Interview: “My Life as a Leopard 2 Crewman” - Pt.3

In the first part of the interview, ADSL explained how he became a tanker and what it was like to fire his first round in a Leopard 2 MBT and the second part covered vehicle maintenance and cleaning.

So, how good is the Leopard 2 in comparison to the M1A2?

I thought that question would come up eventually and there is an easy answer: the Leopard 2 is superior!


This is the answer you will get from any serious tanker anywhere on this planet! Nobody says “our tank is weak and the other tank is better”. This shows our pride and faith in what we drive and it is important to have this spirit. Only someone who believes in his “Iron Pig” is a good tanker.

Actually, I have never had the pleasure to drive an M1, which of course is something I would like to do even today. However, I did see some Americans training in Bergen (a NATO training area and shooting range in northern Germany) and served with a couple of senior Master Sergeants who shared their experiences. Some of them had multiple experiences with other tanks and with training events in an international environment.

The setup of the tanks is not that different; they both share the same crew layout and roles. They look a little different of course, but even here there are many similarities, commonly shared between all western tanks from the 80s and 90s. All of them use a secret amour layout, which is composed of cast steel and some composite amour layers inside. They are bulky and quite tall. The differences are more noticeable inside. The Americans favor a different layout for the gunnery station, sight systems and controls. They still use some sensors we experienced to be inaccurate, such as the wind sensor. We use a multi-fuel twin turbo diesel engine while the M1 has a gas turbine. Does it make a difference though?


Well, the Leopard 2 (including the A4 and A5 versions) is extremely agile and can accelerate fast even in extremely rough conditions. However, it takes some time to transfer the torque to the tracks, while the M1 has the torque readily available because it uses a turbine. Nevertheless, on medium to long distances, the Leopard 2 out-accelerates the Abrams. When it comes to agility, the Leopard 2 was always able to turn more tightly than the M1. Whether that makes one tank superior to the other or not… it’s hard to say. The M1 in this case was the A1 and A2 version and it was always a little bit heavier than our A4 or A5. The A6 with its longer gun barrel brought us nearly to the same level and we lost a lot of the agility due to that. We traded that in for having a bigger punch and a somewhat better range.

The M1A1 and the following versions use the same license-produced gun we have used since the very first version of the Leopard 2. It shows that it was the correct decision to adopt the 120mm smoothbore, allowing the Leopard 2 to boast that the gun it used from the start was better than the gun used in the first versions of the M1.


There are many other differences and many similarities as well. What makes the real difference is always the crew and its training. When I was serving, we still worked with national service recruits. In those days the length of national service was first 10 months and later 9 months, with the first 2-3 months consisting of basic training. Consequently, there was not a lot of time to train them and create a team out of them. In any case, we were always able to reach our goals and were comparable to other crews.

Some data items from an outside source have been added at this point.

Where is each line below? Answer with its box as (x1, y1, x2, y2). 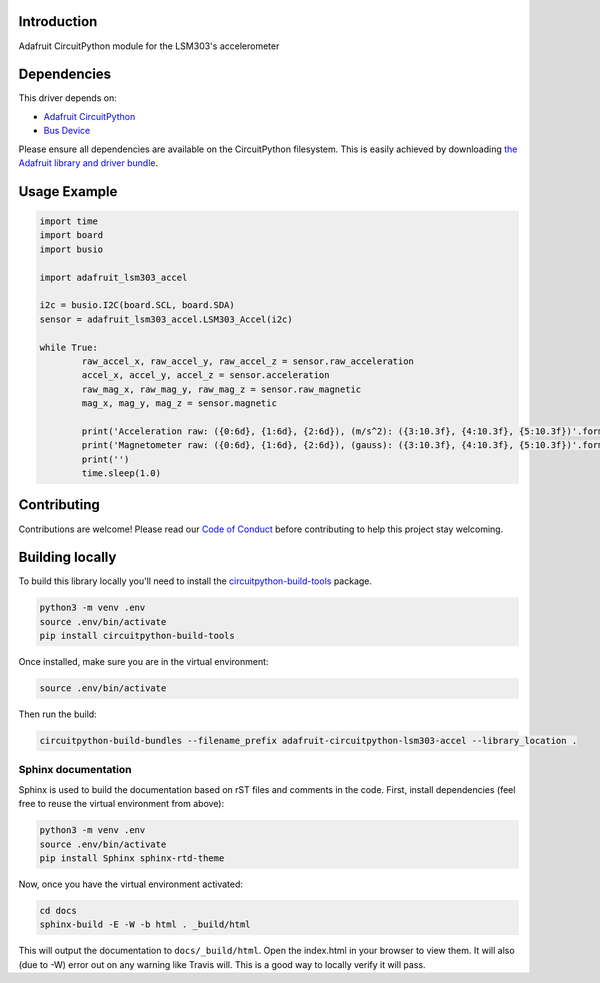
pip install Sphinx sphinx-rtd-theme (39, 853, 225, 864)
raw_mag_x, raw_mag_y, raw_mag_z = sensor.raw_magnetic (81, 383, 362, 395)
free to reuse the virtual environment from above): (18, 798, 225, 810)
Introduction (18, 13, 98, 30)
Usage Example (18, 183, 118, 200)
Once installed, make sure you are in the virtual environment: (18, 656, 269, 668)
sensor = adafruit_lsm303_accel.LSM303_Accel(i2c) (39, 313, 294, 325)
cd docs (39, 905, 77, 916)

Until the early 90s, there were some contests between different nations and their tank crews. The Canadian Army Trophy was one of the tank-exclusive ones. Before it was cancelled, Germany and other Leopard users won most of the trophies. I believe that this fact alone shows quite well that the Leopard and its crews do rightfully belong amongst the best in the world. Saying anything else would be blasphemy.


Of course, there have been things on other tanks or armies that we wanted to have as well. Many of our commanders, for example, desired the .50 caliber machinegun on the M1 commander hatch for its power, or helmets for tank crews with built-in radio, which were better when compared to our system. One thing we never wanted, however, was to trade in our “ride”, we were very proud of it and felt honored to have it.

The Americans have one advantage over us: the M1 is at least already combat-proven and known to work well, which does not apply to the Leopard 2, besides its use in Kosovo and by Canada in Afghanistan. Still, if it came to the worst, I am sure it could do its job.

For me personally and for most of my former or still active comrades, the Leopard 2 is the best tank in the world.